ON "60 MINUTES" SUNDAY: REPORTS ON HOMELESS AMERICANS, FOCUSING ON THE SEATTLE AREA, WHERE AN ESTIMATED 5,000 ARE UNSHELTERED

A Homeless Mail Carrier, and a 3-Year-Old Who Spent Last Winter in a Tent, Are Among Those Displaced in a Booming Real Estate Market

A homeless postal worker and a 3-year-old who spent last winter living in a tent with his parents are among the people Anderson Cooper meets as he examines the dramatic rise in the number of "unsheltered" Americans in Seattle and other cities. Cooper's report will appear on the next edition of 60 MINUTES, Sunday Dec. 1 (7:30-8:30 PM, ET/7:00-8:00 PM, PT) on the CBS Television Network.

"Unsheltered" is a term used to refer to homeless people who do not have a spot in a homeless shelter. They often sleep on the streets or in parks, in tent encampments or in vehicles. Over the past three years, there's been a dramatic rise in the number of unsheltered people in Seattle and other cities on the West Coast.

Emilee Broll has been delivering mail in Seattle for the U.S. Postal Service for nearly five years. For more than two years, she's been living in a rickety old RV parked by the side of a road, which meets the federal definition of unsheltered homelessness. She told Anderson Cooper she decided to live in a 42-year-old Dodge Commander "because rent is obscene here. I can't afford it. I just think I'm working my butt off. And I don't want to just spend all of my money paycheck to paycheck just to survive."

For the past year and a half, Josiah and Tricia Wood have lived with their three-year-old son Ethan in a tent encampment known as Tent City Three. Ethan has an enlarged heart and suffers from bouts of asthma and severe croup. Last winter, one of Seattle's coldest in recent memory, he was sleeping in a tent, sandwiched between his parents for warmth.
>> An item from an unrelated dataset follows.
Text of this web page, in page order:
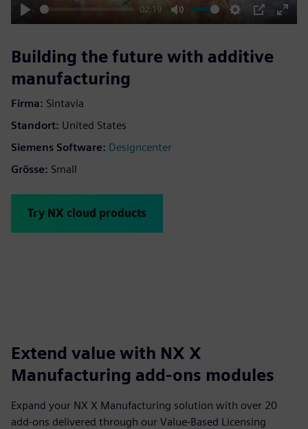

Tricia and Josiah tell Anderson Cooper they are both in recovery from drug addiction and have been clean for nearly two years. Josiah works full-time, but they say it's been hard to save up enough money to get into an apartment and to find a landlord willing to take a chance on them.

"We will be out of here by winter," Josiah says. "I'm not going to allow my family to suffer again in the winter."

Cooper discusses the causes of the problem and possible solutions with Seattle Mayor Jenny Durkan, former city council candidate Ari Hoffman, professor Dennis Culhane of the University of Pennsylvania, and Jeff Gold, a college graduate who's been homeless for nearly six years.

The homeless population in the Seattle/King County area went down by eight percent this year, according to government figures, yet an estimated 5,000 people remain without shelter as winter approaches in one of the wealthiest metropolitan areas in the country.